**YOUR GOAL**
Tell how many lines contain the string "interno" in the material underneath; the reply is that number and no more.

**DATASET CONTENT**
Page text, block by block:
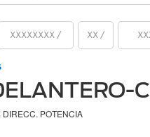
DIRECC. POTENCIA
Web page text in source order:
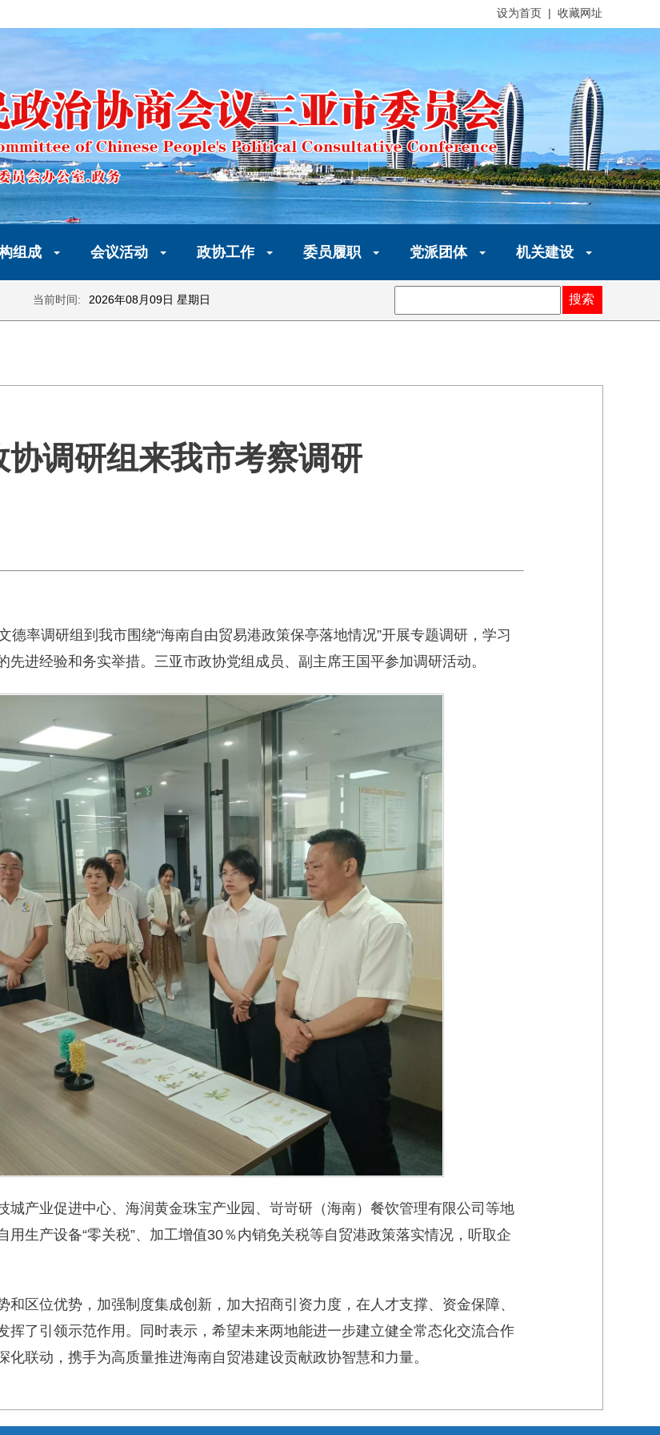
设为首页 | 收藏网址
组成 会议活动 政协工作 委员履职 党派团体 机关建设
当前时间: 2026年08月09日 星期日 搜索
协调研组来我市考察调研
德率调研组到我市围绕“海南自由贸易港政策保亭落地情况”开展专题调研，学习
进经验和务实举措。三亚市政协党组成员、副主席王国平参加调研活动。
城产业促进中心、海润黄金珠宝产业园、岢岢研（海南）餐饮管理有限公司等地
生产设备“零关税”、加工增值30％内销免关税等自贸港政策落实情况，听取企
区位优势，加强制度集成创新，加大招商引资力度，在人才支撑、资金保障、
挥了引领示范作用。同时表示，希望未来两地能进一步建立健全常态化交流合作
联动，携手为高质量推进海南自贸港建设贡献政协智慧和力量。
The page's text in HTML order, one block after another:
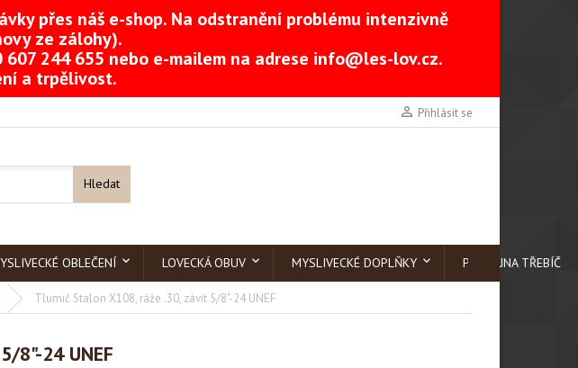
přes náš e-shop. Na odstranění problému intenzivně
ze zálohy).
244 655 nebo e-mailem na adrese info@les-lov.cz.
a trpělivost.
 Přihlásit se
Hledat
OBLEČENÍ LOVECKÁ OBUV MYSLIVECKÉ DOPLŇKY PRODEJNA TŘEBÍČ
Tlumič Stalon X108, ráže .30, závit 5/8"-24 UNEF
8"-24 UNEF
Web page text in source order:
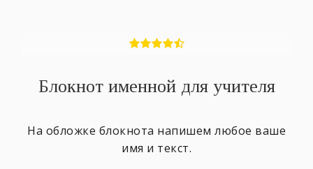
Блокнот именной для учителя
На обложке блокнота напишем любое ваше
имя и текст.
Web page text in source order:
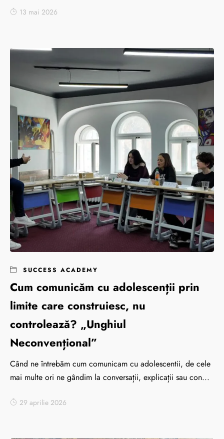
13 mai 2026
SUCCESS ACADEMY
Cum comunicăm cu adolescenții prin
limite care construiesc, nu
controlează? „Unghiul
Neconvențional”
Când ne întrebăm cum comunicam cu adolescentii, de cele
mai multe ori ne gândim la conversații, explicații sau con...
29 aprilie 2026
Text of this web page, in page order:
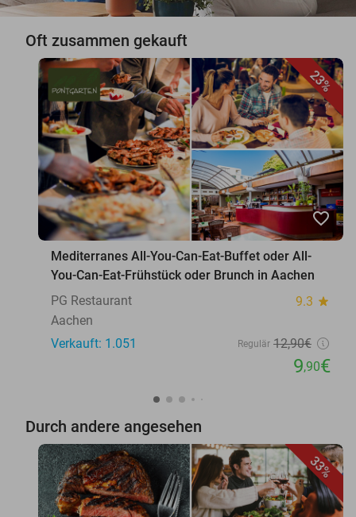
Oft zusammen gekauft
23%
favorite_border
Mediterranes All-You-Can-Eat-Buffet oder All-
You-Can-Eat-Frühstück oder Brunch in Aachen
PG Restaurant
9.3 star
Aachen
Verkauft: 1.051
Regulär 12,90€
9,90€
Durch andere angesehen
33%
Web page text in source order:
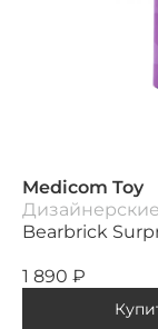
Medicom Toy
Bearbrick
1 890 ₽
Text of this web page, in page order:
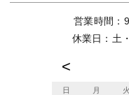
営業時間：
休業日：土
日 月 火
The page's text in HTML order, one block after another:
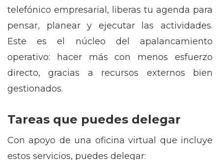
telefónico empresarial, liberas tu agenda para
pensar, planear y ejecutar las actividades.
Este es el núcleo del apalancamiento
operativo: hacer más con menos esfuerzo
directo, gracias a recursos externos bien
gestionados.
Tareas que puedes delegar
Con apoyo de una oficina virtual que incluye
estos servicios, puedes delegar:
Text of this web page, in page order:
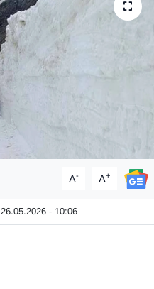
A- A+
26.05.2026 - 10:06
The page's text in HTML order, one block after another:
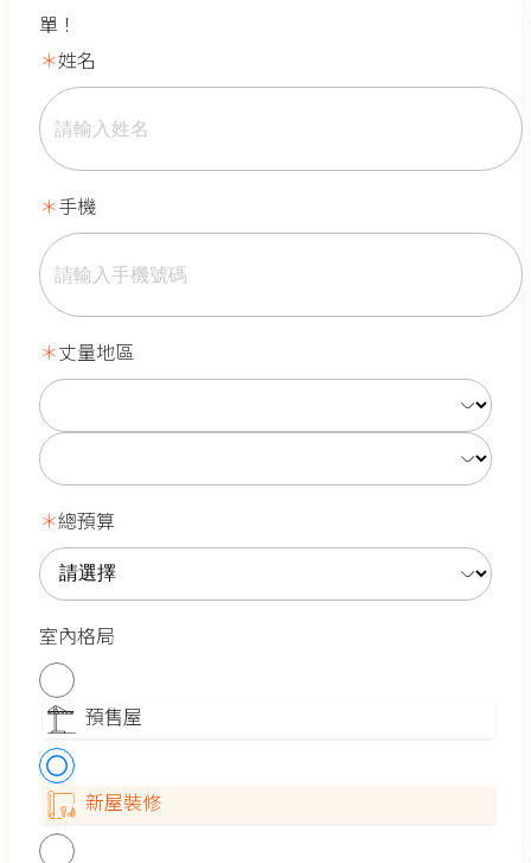
單！
姓名
手機
丈量地區
總預算
室內格局
預售屋
新屋裝修
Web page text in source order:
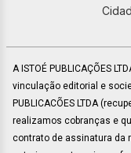
A ISTOÉ PUBLICAÇÕES
vinculação editorial e
PUBLICACÕES LTDA
realizamos cobranças e
contrato de assinatura da
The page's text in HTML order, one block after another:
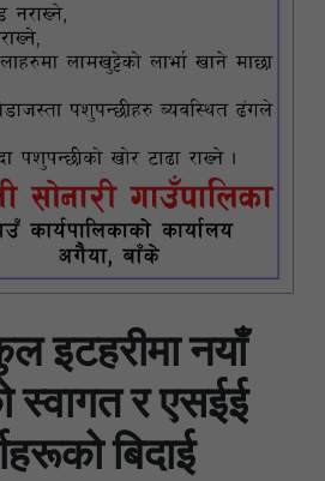
इटहरीमा नयाँ
स्वागत र एसईई
बिदाई
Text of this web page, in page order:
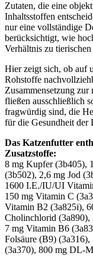
Zutaten, die eine
Inhaltsstoffen
nur eine vollständige
berücksichtigt, wie
Verhältnis zu
Hier zeigt sich, ob auf
Rohstoffe
Zusammensetzung
fließen ausschließlich
fragwürdig sind, die
für die Gesundheit der
Das Katzenfutter
Zusatzstoffe:
8 mg Kupfer (3b405),
(3b502), 2,6 mg Jod
1600 I.E./IU/UI
150 mg Vitamin C
Vitamin B2 (3a825i),
Cholinchlorid (3a890),
7 mg Vitamin B6
Folsäure (B9)
(3a370), 800 mg DL-
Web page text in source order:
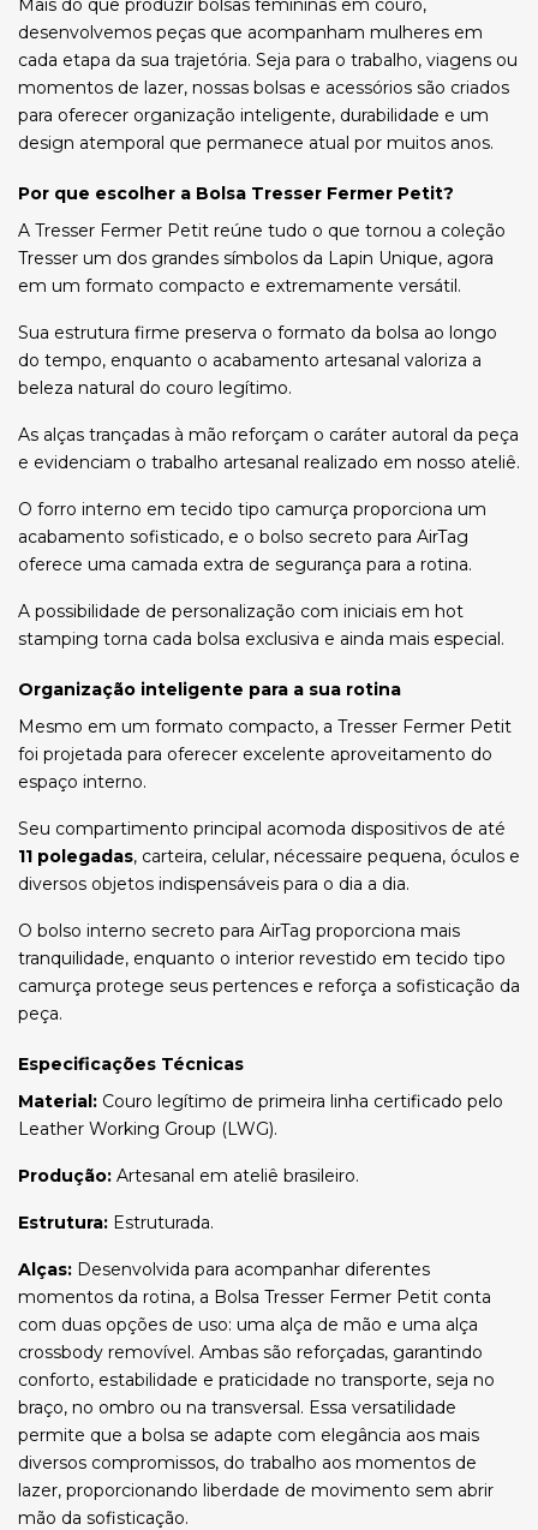
Mais do que produzir bolsas femininas em couro,
desenvolvemos peças que acompanham mulheres em
cada etapa da sua trajetória. Seja para o trabalho, viagens ou
momentos de lazer, nossas bolsas e acessórios são criados
para oferecer organização inteligente, durabilidade e um
design atemporal que permanece atual por muitos anos.
Por que escolher a Bolsa Tresser Fermer Petit?
A Tresser Fermer Petit reúne tudo o que tornou a coleção
Tresser um dos grandes símbolos da Lapin Unique, agora
em um formato compacto e extremamente versátil.
Sua estrutura firme preserva o formato da bolsa ao longo
do tempo, enquanto o acabamento artesanal valoriza a
beleza natural do couro legítimo.
As alças trançadas à mão reforçam o caráter autoral da peça
e evidenciam o trabalho artesanal realizado em nosso ateliê.
O forro interno em tecido tipo camurça proporciona um
acabamento sofisticado, e o bolso secreto para AirTag
oferece uma camada extra de segurança para a rotina.
A possibilidade de personalização com iniciais em hot
stamping torna cada bolsa exclusiva e ainda mais especial.
Organização inteligente para a sua rotina
Mesmo em um formato compacto, a Tresser Fermer Petit
foi projetada para oferecer excelente aproveitamento do
espaço interno.
Seu compartimento principal acomoda dispositivos de até
11 polegadas, carteira, celular, nécessaire pequena, óculos e
diversos objetos indispensáveis para o dia a dia.
O bolso interno secreto para AirTag proporciona mais
tranquilidade, enquanto o interior revestido em tecido tipo
camurça protege seus pertences e reforça a sofisticação da
peça.
Especificações Técnicas
Material: Couro legítimo de primeira linha certificado pelo
Leather Working Group (LWG).
Produção: Artesanal em ateliê brasileiro.
Estrutura: Estruturada.
Alças: Desenvolvida para acompanhar diferentes
momentos da rotina, a Bolsa Tresser Fermer Petit conta
com duas opções de uso: uma alça de mão e uma alça
crossbody removível. Ambas são reforçadas, garantindo
conforto, estabilidade e praticidade no transporte, seja no
braço, no ombro ou na transversal. Essa versatilidade
permite que a bolsa se adapte com elegância aos mais
diversos compromissos, do trabalho aos momentos de
lazer, proporcionando liberdade de movimento sem abrir
mão da sofisticação.

**ANSWER TO THIS TASK**
3